THE COPERNICUS COMPLEX – Caleb Sharf
  Book Reviews    April 10, 2015     Eric Larkin

“Is it life, Spock? Life as we know it?”

“Ah…uh…ah hell, Jim – I dunno.”

 

As we see in Caleb Scharf’s The Copernicus Complex, actually doing science can be a grueling drudgery of data collection and probability calculation that sometimes results in a muscle-pulling shrug and the nagging suspicion that you may have wasted 20 years of your life. Reading science, however, is totally easy, even when it’s hard – as this book is occasionally. The subtitle is “Our Cosmic Significance in a Universe of Planets and Probabilities.” I would subtitle it “Why We Don’t Know If We’re Alone in the Universe.” Our best scientific minds are chipping away at these questions: Are we special? Are we alone? Could there be other life? Where? How? How would we know? In these 270 odd pages we are brought up to speed on the state of our understanding of these questions, such as it is.

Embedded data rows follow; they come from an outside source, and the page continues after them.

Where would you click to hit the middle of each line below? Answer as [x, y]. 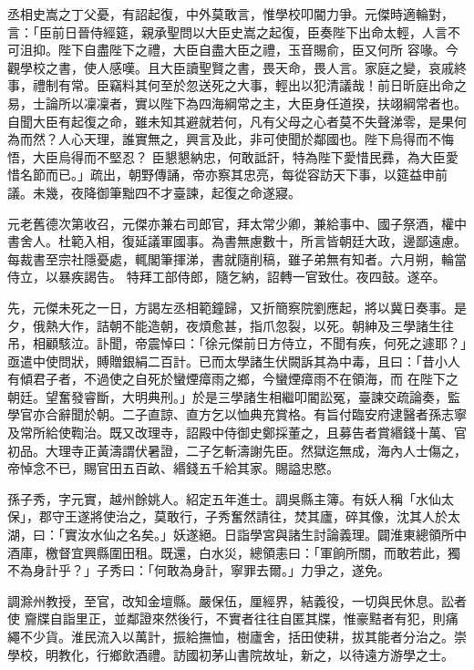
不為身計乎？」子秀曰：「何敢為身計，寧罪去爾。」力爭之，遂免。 [199, 570]
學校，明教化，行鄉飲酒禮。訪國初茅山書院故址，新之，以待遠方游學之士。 [231, 654]
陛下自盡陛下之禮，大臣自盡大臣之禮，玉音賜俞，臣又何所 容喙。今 [258, 50]
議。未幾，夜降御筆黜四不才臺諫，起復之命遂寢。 [154, 192]
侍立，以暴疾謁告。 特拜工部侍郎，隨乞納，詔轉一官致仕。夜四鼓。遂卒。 [227, 277]
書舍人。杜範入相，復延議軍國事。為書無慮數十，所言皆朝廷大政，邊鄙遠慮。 [237, 241]
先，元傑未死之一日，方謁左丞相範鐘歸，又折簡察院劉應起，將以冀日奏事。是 [237, 307]
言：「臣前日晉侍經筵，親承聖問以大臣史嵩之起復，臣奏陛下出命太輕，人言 [227, 31]
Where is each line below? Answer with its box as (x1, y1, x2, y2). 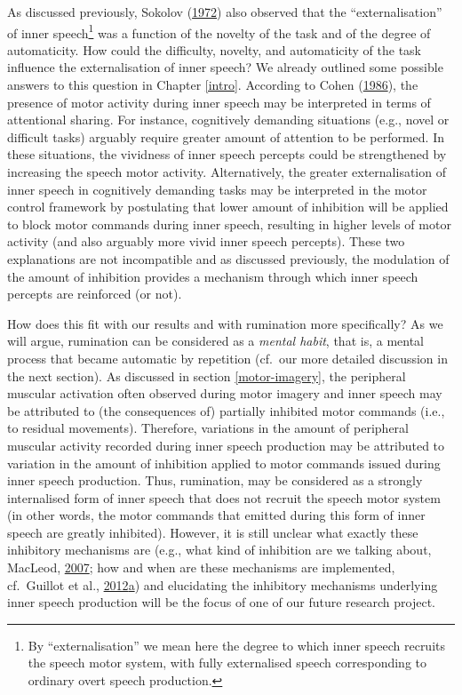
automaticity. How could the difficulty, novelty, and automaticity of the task (7, 40, 421, 59)
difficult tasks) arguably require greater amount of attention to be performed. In (7, 127, 445, 146)
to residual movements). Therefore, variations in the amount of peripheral (7, 419, 409, 437)
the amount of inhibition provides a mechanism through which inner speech (7, 267, 418, 285)
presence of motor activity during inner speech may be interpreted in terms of (7, 92, 431, 111)
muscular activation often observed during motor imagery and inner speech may (7, 384, 442, 403)
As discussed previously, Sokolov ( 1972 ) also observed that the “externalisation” (7, 3, 442, 20)
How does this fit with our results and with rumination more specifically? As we (7, 314, 443, 332)
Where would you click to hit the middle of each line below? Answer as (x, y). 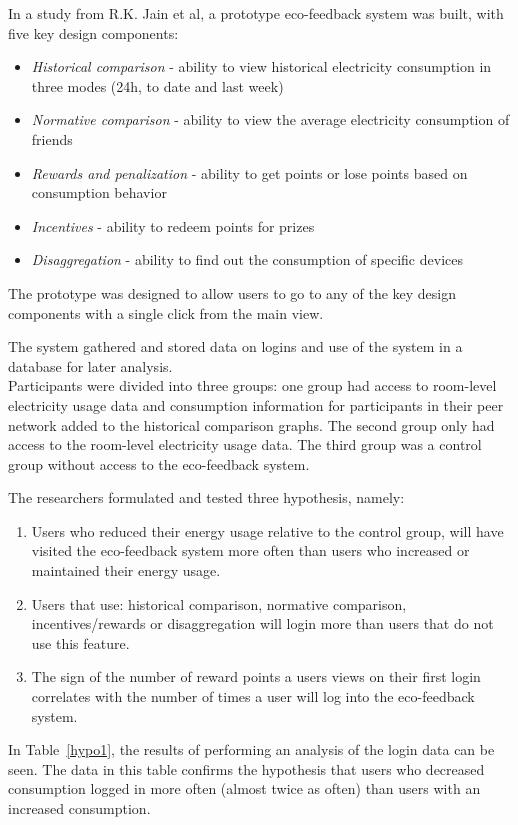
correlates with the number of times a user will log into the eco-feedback (253, 696)
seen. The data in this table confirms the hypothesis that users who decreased (246, 768)
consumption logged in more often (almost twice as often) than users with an (244, 788)
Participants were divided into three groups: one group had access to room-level (252, 385)
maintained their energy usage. (126, 570)
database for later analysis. (90, 365)
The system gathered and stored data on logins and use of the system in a (235, 346)
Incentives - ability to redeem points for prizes (173, 225)
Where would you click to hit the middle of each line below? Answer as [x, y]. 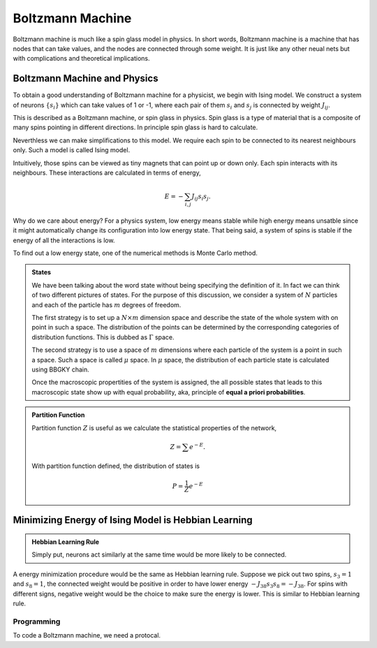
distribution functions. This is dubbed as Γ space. [103, 337]
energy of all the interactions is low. [64, 240]
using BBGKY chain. [61, 369]
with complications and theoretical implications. [81, 59]
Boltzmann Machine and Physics [86, 79]
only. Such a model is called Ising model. [72, 150]
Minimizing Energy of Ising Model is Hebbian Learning [133, 520]
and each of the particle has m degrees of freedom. [106, 304]
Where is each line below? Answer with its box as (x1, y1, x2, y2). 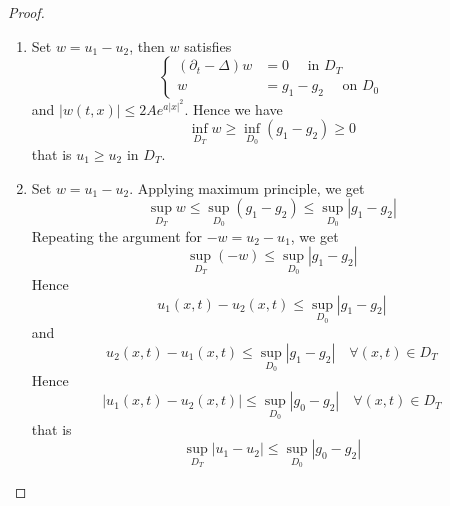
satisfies (184, 35, 232, 56)
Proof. (8, 2, 45, 22)
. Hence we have (184, 98, 283, 119)
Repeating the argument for (31, 225, 203, 246)
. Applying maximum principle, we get (129, 177, 365, 198)
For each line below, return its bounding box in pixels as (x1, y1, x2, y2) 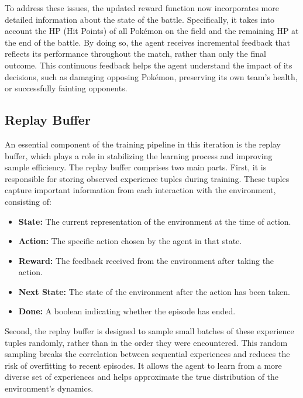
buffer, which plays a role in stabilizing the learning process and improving (5, 149, 273, 162)
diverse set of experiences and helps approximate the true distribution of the (5, 370, 279, 383)
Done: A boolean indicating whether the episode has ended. (18, 305, 236, 317)
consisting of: (5, 195, 51, 207)
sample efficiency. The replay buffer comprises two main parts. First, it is (5, 161, 267, 173)
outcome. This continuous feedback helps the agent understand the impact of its (5, 59, 292, 71)
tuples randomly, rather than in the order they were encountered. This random (5, 336, 288, 348)
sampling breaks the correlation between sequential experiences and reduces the (5, 348, 290, 360)
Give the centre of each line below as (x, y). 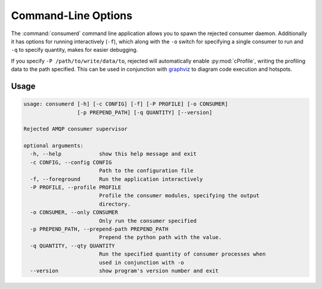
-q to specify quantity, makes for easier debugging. (75, 50)
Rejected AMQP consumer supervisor (75, 129)
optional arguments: (53, 146)
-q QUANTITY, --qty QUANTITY (73, 246)
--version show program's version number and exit (124, 271)
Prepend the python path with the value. (160, 237)
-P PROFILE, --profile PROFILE (76, 187)
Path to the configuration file (146, 171)
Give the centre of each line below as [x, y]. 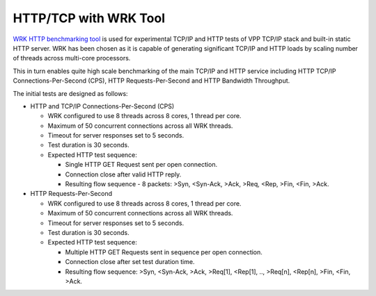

Scharf’s tour takes us along the very edge of scientific inquiry, ranging from astronomy to gastronomy, ever-fading-from-view galaxies to intestinal microbes so necessary to us, they may well be considered organs (or midichlorians?!) Thomas Bayes, the 18th Century father of probability, becomes our Virgil, as we answer nothing definitively, but wend our way thru rococo possibilities and – if we’re lucky – likelihoods. If you expect simple answers, a) you probably don’t really enjoy science and b) this book will frustrate you. On the other hand, if you are willing to explore, a) you will finish this book with a better picture of where we are and why and b) you may develop bitchin ideas for a sci-fi novel, such as:

  • Are we just vast metabolizing machines for the microscopic life forms that live inside us?
  • Are the violent and fecund intersecting edges of galaxies the only place where life can begin and thrive? Are those brief aeons of cosmic clashing a built-in “Nexus 6”-type life span?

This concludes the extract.